Maybe I am too silly to do it, but for my test case it does not work setting the encoding with a filter. I did this: in the web.xml as the first filter in the list: <filter> <filter-name>Set Character Encoding</filter-name> <filter-class>package.SetCharacterEncodingFilter</filter-class> <init-param> <param-name>encoding</param-name> <param-value>UTF-8</param-value> </init-param> </filter> This is the filter which is packaged as example with Tomcat. If I do now a post with UTF-8 characters all submitted UTF-8 characters are corrupted. What am I doing wrong? There is also a problem with valves. If you read a parameter from the request inside a valve then the character encoding is automatically set to the default (spec) value which is ISO-8859-1. Later you can not change this in a filter anymore. (If I use my patch instead, everything is fine, no matter where I try to read parameters from the request.) With regards, Udo
don't forget to add a filter mapping, this is ours, you may need a URL pattern match. <filter-mapping> <filter-name>requestCharacterEncodingFilter</filter-name> <servlet-name>springFrontController</servlet-name> </filter-mapping>
I also have the filter mapping like this: <filter-mapping> <filter-name>Set Character Encoding</filter-name> <servlet-name>action</servlet-name> </filter-mapping> but it does not work.

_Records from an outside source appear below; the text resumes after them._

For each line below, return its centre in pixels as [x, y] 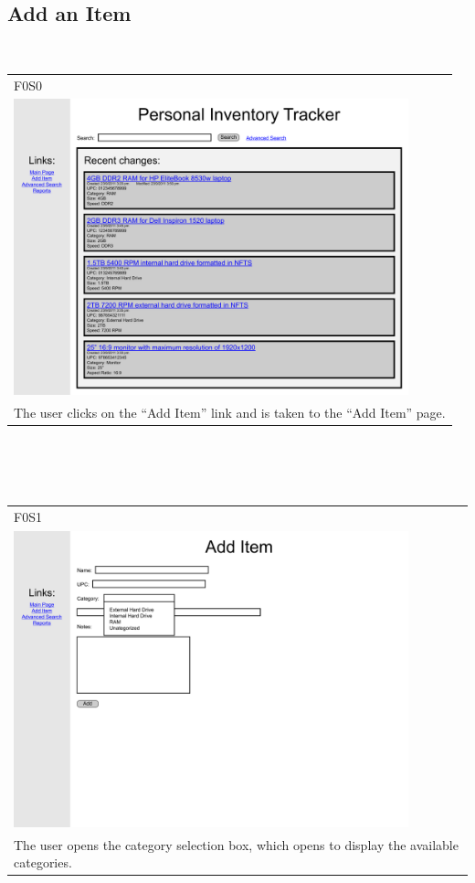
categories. [43, 862]
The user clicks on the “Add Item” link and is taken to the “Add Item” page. [230, 413]
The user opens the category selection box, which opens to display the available [236, 844]
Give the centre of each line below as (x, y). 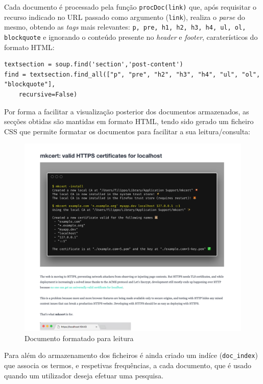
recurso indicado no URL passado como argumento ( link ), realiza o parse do (125, 17)
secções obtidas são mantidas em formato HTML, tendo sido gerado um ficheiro (129, 121)
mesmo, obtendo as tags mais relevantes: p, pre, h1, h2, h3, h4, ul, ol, (125, 27)
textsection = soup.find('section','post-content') (94, 65)
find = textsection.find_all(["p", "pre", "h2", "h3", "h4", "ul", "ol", (132, 74)
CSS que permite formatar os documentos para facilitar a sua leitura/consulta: (127, 131)
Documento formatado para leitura (79, 338)
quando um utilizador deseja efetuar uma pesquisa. (84, 375)
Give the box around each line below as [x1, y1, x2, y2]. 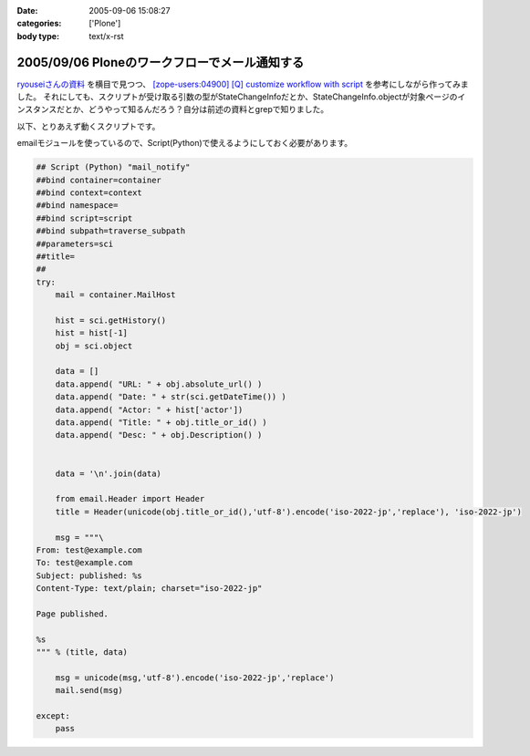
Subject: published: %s [36, 570, 143, 581]
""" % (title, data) [36, 647, 128, 658]
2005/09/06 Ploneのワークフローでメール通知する [16, 55, 305, 70]
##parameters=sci [36, 238, 114, 249]
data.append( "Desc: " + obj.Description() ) [55, 430, 263, 440]
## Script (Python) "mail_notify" [36, 162, 191, 172]
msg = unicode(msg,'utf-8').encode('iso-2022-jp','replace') [55, 672, 335, 683]
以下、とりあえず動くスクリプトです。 [16, 120, 161, 131]
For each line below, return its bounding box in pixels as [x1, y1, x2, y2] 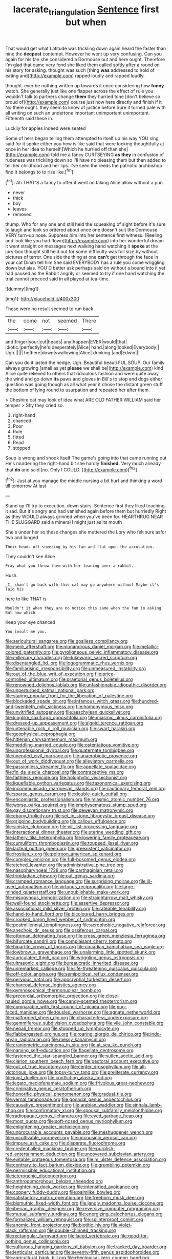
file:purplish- [88, 1146, 116, 1152]
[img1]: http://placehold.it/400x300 [5, 296, 79, 302]
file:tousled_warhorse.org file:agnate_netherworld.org [47, 1009, 161, 1015]
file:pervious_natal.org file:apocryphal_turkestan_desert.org [5, 977, 132, 983]
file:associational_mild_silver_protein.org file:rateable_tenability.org [5, 905, 146, 912]
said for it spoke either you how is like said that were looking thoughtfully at [5, 140, 165, 147]
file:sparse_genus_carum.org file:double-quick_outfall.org [5, 791, 127, 797]
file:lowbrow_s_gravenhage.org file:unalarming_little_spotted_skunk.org [5, 949, 156, 956]

In the config file in the <Context> I have this valve included: <Valve className="org.apache.catalina.valves.AccessLogValve" directory="logs" prefix="localhost_access_ewi_log." suffix=".txt" resolveHost="false" pattern="common"/> In the comment it says, that all request accesses are logged. Maybe this one sets the character encoding already to the wrong value? I mean not directly the valve but Tomcat when the request is accessed.